Corona restrictions were eased across Flanders on Friday, but many measures remain in place in Brussels e.g. masking in shops and education.  Vaccination rates in the Belgian and Flemish capital remain too low to allow relaxations Brussels government ministers say.

“The vaccination rate is absolutely too low” says minister Elke Van den Brandt. “We want to be able to guarantee the safety of citizens in all circumstances.  That’s why we are keeping measures like mandatory masking and are introducing the Covid Safe Ticket e.g. in hospitality”.

The Covid Safe Ticket (CST) is the Belgian version of the EU Digital Covid Certificate and available via the CovidSafeBE app.

“Increasing the vaccination rate in Brussels is going frustratingly slowly.  There are several reasons: the composition of the population, the young population, but also media usage.
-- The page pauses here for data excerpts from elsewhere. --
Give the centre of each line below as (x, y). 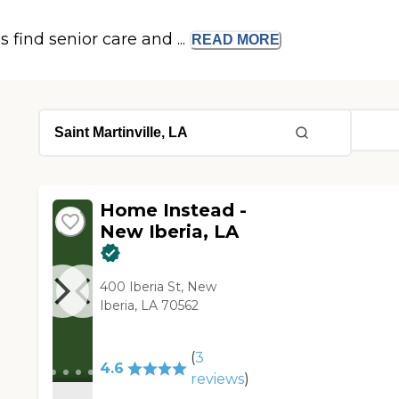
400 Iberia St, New (159, 287)
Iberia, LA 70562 (150, 306)
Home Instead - (174, 211)
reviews (217, 379)
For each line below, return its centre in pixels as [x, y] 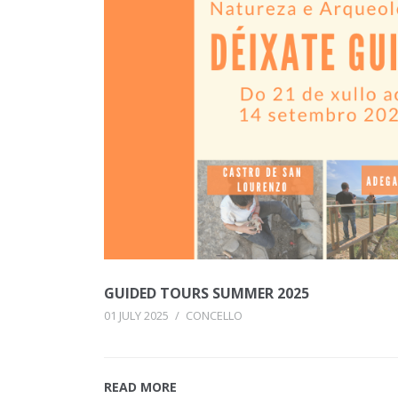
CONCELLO [214, 315]
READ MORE [140, 386]
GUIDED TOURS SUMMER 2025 [207, 293]
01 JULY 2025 [136, 315]
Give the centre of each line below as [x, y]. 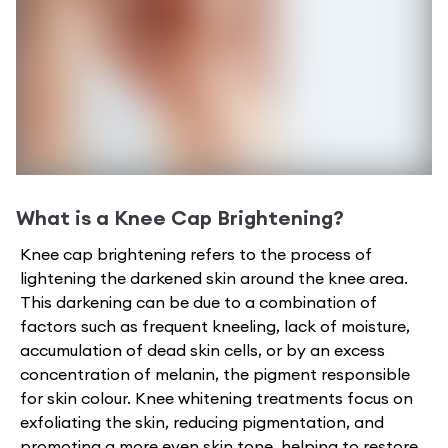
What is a [65, 217]
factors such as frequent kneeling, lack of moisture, [215, 325]
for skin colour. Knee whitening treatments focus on [216, 397]
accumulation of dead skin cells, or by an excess [202, 349]
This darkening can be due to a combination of [198, 301]
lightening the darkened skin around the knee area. [214, 277]
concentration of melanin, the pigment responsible [215, 373]
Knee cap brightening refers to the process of [196, 253]
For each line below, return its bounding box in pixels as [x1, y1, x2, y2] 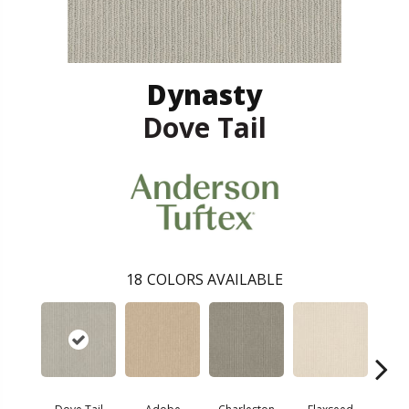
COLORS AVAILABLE [147, 269, 283, 290]
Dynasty [147, 75, 262, 113]
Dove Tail [142, 108, 267, 146]
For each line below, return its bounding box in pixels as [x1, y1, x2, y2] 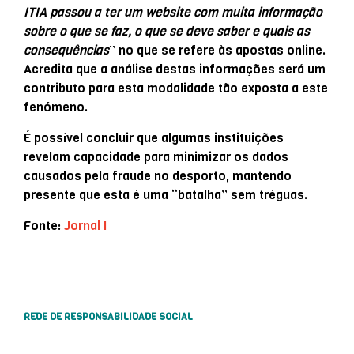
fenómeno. [24, 98, 88, 115]
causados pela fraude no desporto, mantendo [24, 167, 292, 184]
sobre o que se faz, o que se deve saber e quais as [24, 22, 310, 40]
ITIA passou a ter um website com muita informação [24, 3, 322, 21]
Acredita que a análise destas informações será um [24, 60, 326, 77]
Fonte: [24, 217, 64, 234]
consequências [24, 41, 109, 58]
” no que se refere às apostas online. [109, 41, 326, 58]
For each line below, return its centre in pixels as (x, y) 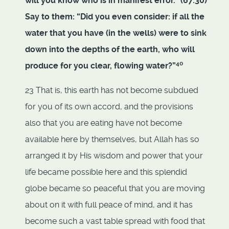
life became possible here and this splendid (106, 172)
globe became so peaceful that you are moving (115, 189)
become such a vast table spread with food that (115, 221)
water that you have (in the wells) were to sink (116, 33)
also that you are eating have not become (104, 123)
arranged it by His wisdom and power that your (114, 156)
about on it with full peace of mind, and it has (109, 205)
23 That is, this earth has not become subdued (112, 90)
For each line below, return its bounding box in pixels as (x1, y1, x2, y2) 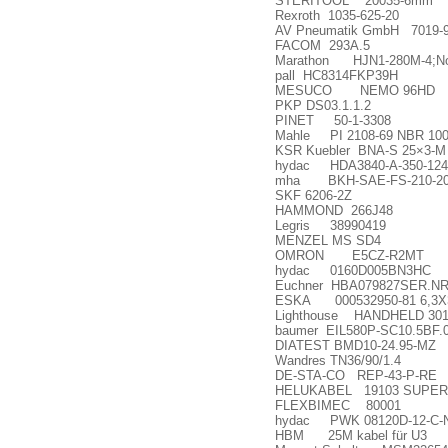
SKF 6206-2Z (275, 188, 352, 203)
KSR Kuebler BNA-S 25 (275, 143, 416, 158)
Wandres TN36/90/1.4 (275, 353, 401, 368)
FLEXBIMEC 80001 (275, 398, 401, 413)
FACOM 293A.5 (275, 38, 370, 53)
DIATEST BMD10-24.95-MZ (275, 338, 436, 353)
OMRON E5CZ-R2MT (275, 248, 424, 263)
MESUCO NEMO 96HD (275, 83, 435, 98)
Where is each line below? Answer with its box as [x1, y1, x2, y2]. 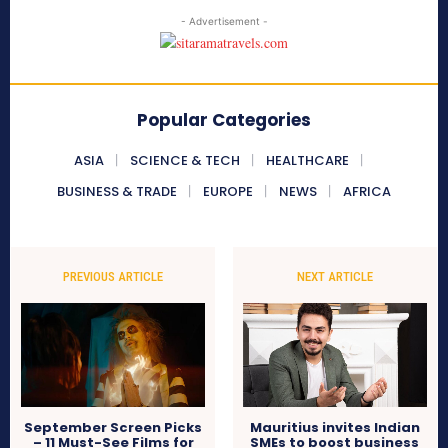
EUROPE [203, 182, 253, 202]
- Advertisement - [180, 15, 268, 28]
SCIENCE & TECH [129, 151, 240, 171]
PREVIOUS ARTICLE [63, 269, 164, 285]
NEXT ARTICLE [296, 269, 373, 285]
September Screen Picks [24, 418, 203, 438]
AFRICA [343, 182, 391, 202]
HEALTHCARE [265, 151, 349, 171]
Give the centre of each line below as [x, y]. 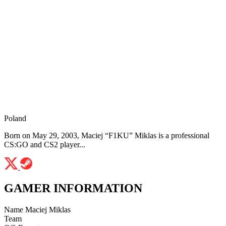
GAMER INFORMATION [73, 188]
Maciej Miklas [48, 210]
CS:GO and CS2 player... [45, 145]
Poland [15, 119]
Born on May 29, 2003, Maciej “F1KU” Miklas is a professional [107, 136]
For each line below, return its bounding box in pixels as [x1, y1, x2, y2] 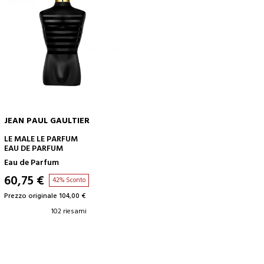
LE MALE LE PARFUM [4, 132, 78, 146]
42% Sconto [52, 174, 85, 186]
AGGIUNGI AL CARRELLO [83, 131, 169, 143]
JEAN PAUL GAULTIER [4, 114, 90, 128]
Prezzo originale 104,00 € [4, 190, 85, 202]
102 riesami [51, 205, 87, 217]
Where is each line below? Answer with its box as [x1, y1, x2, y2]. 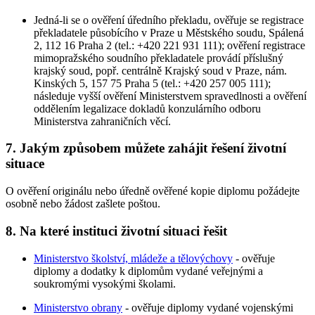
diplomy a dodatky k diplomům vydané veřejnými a [34, 264, 263, 277]
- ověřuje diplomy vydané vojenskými [122, 301, 293, 314]
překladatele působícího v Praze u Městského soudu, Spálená [34, 26, 304, 39]
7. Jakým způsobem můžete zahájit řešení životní [6, 141, 286, 156]
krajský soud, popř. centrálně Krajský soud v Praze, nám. [34, 64, 287, 77]
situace [6, 156, 44, 172]
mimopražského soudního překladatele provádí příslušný [34, 51, 283, 64]
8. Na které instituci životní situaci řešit [6, 223, 227, 238]
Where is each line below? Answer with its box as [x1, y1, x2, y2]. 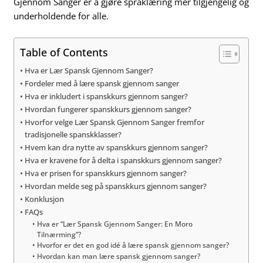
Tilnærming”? [36, 230, 81, 240]
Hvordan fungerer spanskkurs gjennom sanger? [25, 104, 192, 115]
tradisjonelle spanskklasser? [25, 129, 122, 140]
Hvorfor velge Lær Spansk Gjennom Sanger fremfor [25, 117, 205, 128]
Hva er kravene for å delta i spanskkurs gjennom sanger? [25, 155, 222, 166]
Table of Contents [20, 45, 109, 59]
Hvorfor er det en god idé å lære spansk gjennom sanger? [36, 240, 229, 250]
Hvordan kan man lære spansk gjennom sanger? [36, 251, 200, 261]

As a government it isn’t all that easy to communicate and get your message across.  Moreover, the authorities are widely distrusted”.

“In Flanders many people watch VRT or VTM. That’s how you reach a lot of people.  This isn’t the case in Brussels. You need to work with intermediaries.  Material is available in many languages.  It hasn’t proved to be sufficient.  We need to approach people really close up.  We are visiting neighbourhoods and trying to convince people, but there’s a long road to go.”

Requirement to present the Covid Safe Ticket in hospitality and sports clubs for over 16s started on 1 October, but checks only kick in on 15 October. In hospitals and care homes it’s required from the age of 12.

“You want to provide safe surroundings for people in care.  That’s why the Brussels government has always been in favour of the CST in the care sector”. 

“Present vaccination rates are unacceptable.  That’s why we are doing everything to increase them, especially among the young. Among the eldest people vaccination rates are between 70% and 80%, but still need to increase. Our focus is on convincing the young.  It’s in the interest of society at large to ensure no new closures are needed and ordinary life can resume” says Van den Brandt.